Qualche
considerazione sull’elezione del Presidente della Repubblica L’indecoroso
spettacolo a cui stiamo assistendo in questi giorni in cui i grandi elettori
non riescono a eleggere il Presidente della Repubblica è stato sanzionato da
molti come esemplare immagine dello stato di crisi in cui verserebbe l’attuale
sistema democratico rappresentativo italiano. A mio avviso invece si sta
appalesando sempre di più la crisi del leaderismo, ovvero dell’attuale
inopinata delega che i partiti hanno affidato ai loro capi, responsabili unici delle
scelte e della gestione politica. La
restrizione del modulo del partitismo al leaderismo è la questione irrisolta del
nostro Paese, che ormai affida le sue sorti agli umori personali. Evoca lo
stantio ricordo di monarchie e dittature. A
che cosa è dovuto il passaggio dal partitismo al leaderismo? Alla
superficialità che proviene dalle esigenze dei tempi che l’attuale società
turbocapitalista impone, a tutto detrimento della vita riflessiva e molto più
consapevole che la vita sociale e il bene comune richiedono. Il leaderismo
porta inevitabilmente al prevalere degli interessi egoistici e privati e alla
formazione di ristretti centri di potere che vanno a occupare tutti i centri e
a dirigere l’intera dinamica sociale, creando squilibri, privilegi intoccabili,
differenze insormontabili, il consenso organizzato attorno a una gestione
sempre più ristretta. Il
leaderismo è pericolosissimo, e il cosiddetto populismo di cui si è parlato a
proposito del consenso che questi leader riescono a conseguire nelle piazze e
presso le folle, sta a sancire proprio la mancanza di un dialogo democratico che
veniva organizzato fino agli anni Settanta in Italia dai partiti. I partiti non
esistono più, non esistono più i circoli dei partiti, le sedi dove la gente –
il popolo, la base – si riuniva per discutere i problemi della cittadinanza.
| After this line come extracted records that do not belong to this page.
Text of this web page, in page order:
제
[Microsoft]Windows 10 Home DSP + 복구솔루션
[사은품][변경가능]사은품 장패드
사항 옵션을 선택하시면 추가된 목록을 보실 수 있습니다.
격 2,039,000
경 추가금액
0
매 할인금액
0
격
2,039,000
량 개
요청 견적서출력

Tutto questo è scomparso per motivi legati ai tempi e ai tagli delle spese: gli
affitti delle sedi sono esosi, è meglio dibattere tra pochi leader, tanto il
risultato non cambia. A quanto pare, non è stato così. Ormai c’è un distacco
completo tra il leaderismo e la democrazia. I nodi vengono al pettine: i leader
non convincono più, non riempiono più le piazze, anzi, al contrario, la gente
li contesta, diffidando di loro che non riescono neanche a formulare un nome
apprezzabile per il Quirinale. Come se in Italia non ci fossero migliaia di Donne
e Uomini di alta cultura, dotati di elevate capacità diplomatiche. E di provata
fede antifascista, perché la Repubblica Italiana è nata dalla reazione al
fascismo e la continuità va mantenuta.